One of the highlights of our holidays to Mallaig each year were the Morar Highland Games, the pinnacle of the local social calendar. I remember once competing in the Highland Dancing, and being awarded third place aside two world champions (which would have been much more impressive had it not been just the three of us competing at the time). On another occasion, my siblings and I collected signed photos from members of the cast of the television soap opera Take the High Road – veritable celebrities in 1980’s Scotland. On the road back to Mallaig we could stop off at the Silver Sands of Morar or the village of Arisaig and still be back in time for dinner. Nana would be waiting, with the promise of Cracker Barrel cheese and biscuits, or a rendition of Jack and the Beanstalk before we went to bed.

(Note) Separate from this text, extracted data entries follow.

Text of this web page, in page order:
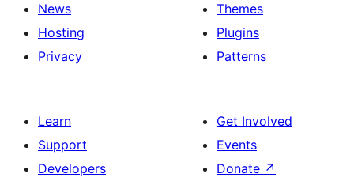
News
Hosting
Privacy
Themes
Plugins
Patterns
Learn
Support
Developers
Get Involved
Events
Donate ↗
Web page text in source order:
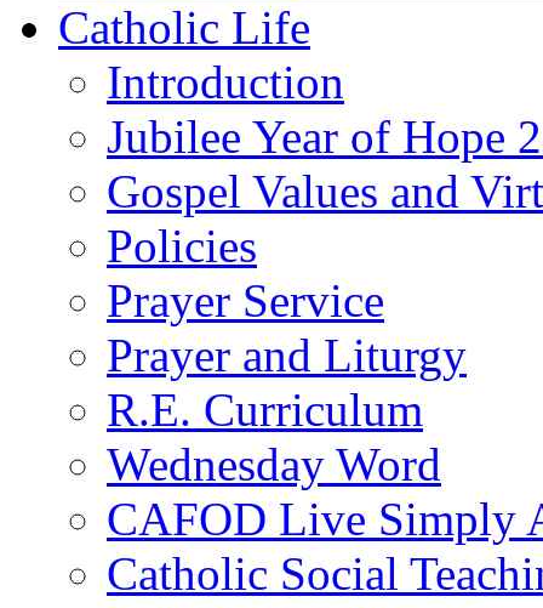
Catholic Life
Introduction
Jubilee Year of Hope
Gospel Values and
Policies
Prayer Service
Prayer and Liturgy
R.E. Curriculum
Wednesday Word
CAFOD Live Simply
Catholic Social
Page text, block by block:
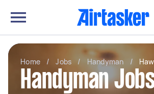
Home / Jobs / Handyman /
Handyman
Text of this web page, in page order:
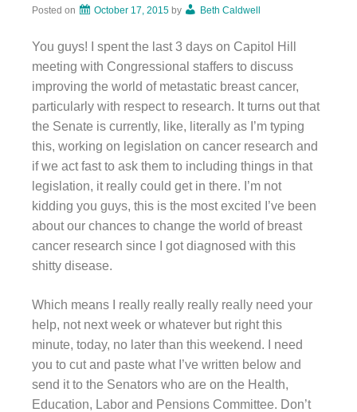
Posted on October 17, 2015 by Beth Caldwell
You guys! I spent the last 3 days on Capitol Hill
meeting with Congressional staffers to discuss
improving the world of metastatic breast cancer,
particularly with respect to research. It turns out that
the Senate is currently, like, literally as I’m typing
this, working on legislation on cancer research and
if we act fast to ask them to including things in that
legislation, it really could get in there. I’m not
kidding you guys, this is the most excited I’ve been
about our chances to change the world of breast
cancer research since I got diagnosed with this
shitty disease.
Which means I really really really really need your
help, not next week or whatever but right this
minute, today, no later than this weekend. I need
you to cut and paste what I’ve written below and
send it to the Senators who are on the Health,
Education, Labor and Pensions Committee. Don’t
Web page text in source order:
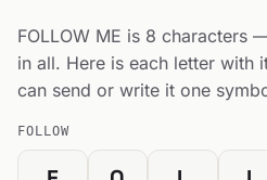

Sometimes, we would venture off for a day trip on the ferry, leaving Nana to watch us depart the harbour, waving a dishcloth in farewell out of the flat window. I recall one such trip to the island of Barra, and a bout of seasickness that left me lying prostate on the floor of the ferry beside my Mother while a passenger nearby munched on tomato-flavoured crisps. On the way home, Nana was at the window again, employing her uncanny ability to sense the proximity of family in a time well before mobile phones and the advent of looking up timetables on the Internet. Yet there she was with her dishcloth, waving out at us, our own lighthouse, suddenly making the sea feel steady beneath our feet.
Nana and Iain died in 2008, within a few short months of each other. I spoke at their funerals, back in St Patrick’s, under the domed ceiling my Grandfather had helped to build. Aside from my parents, Nana and Iain had the biggest influence on my childhood, my adulthood, on everything I am in life. Mallaig, too, continues to be a constant presence in my life. Last year, I took my children there, making my usual pilgrimage to East Bay, and to the cottage. The village felt different, swollen with the heat of summer and the tourists from the ‘Harry Potter train.’ Yet for me, memories were around every corner, carried in every step I took.
People illuminate place, and places are the stories of our hearts.
When I think about Mallaig, I think about Nana and Iain, about my life, and the stories my heart tells.
And I remember something I read once.
We must not forget the past – it tells us who we are.
In memory of Margaret and Iain Innes. Forever loved.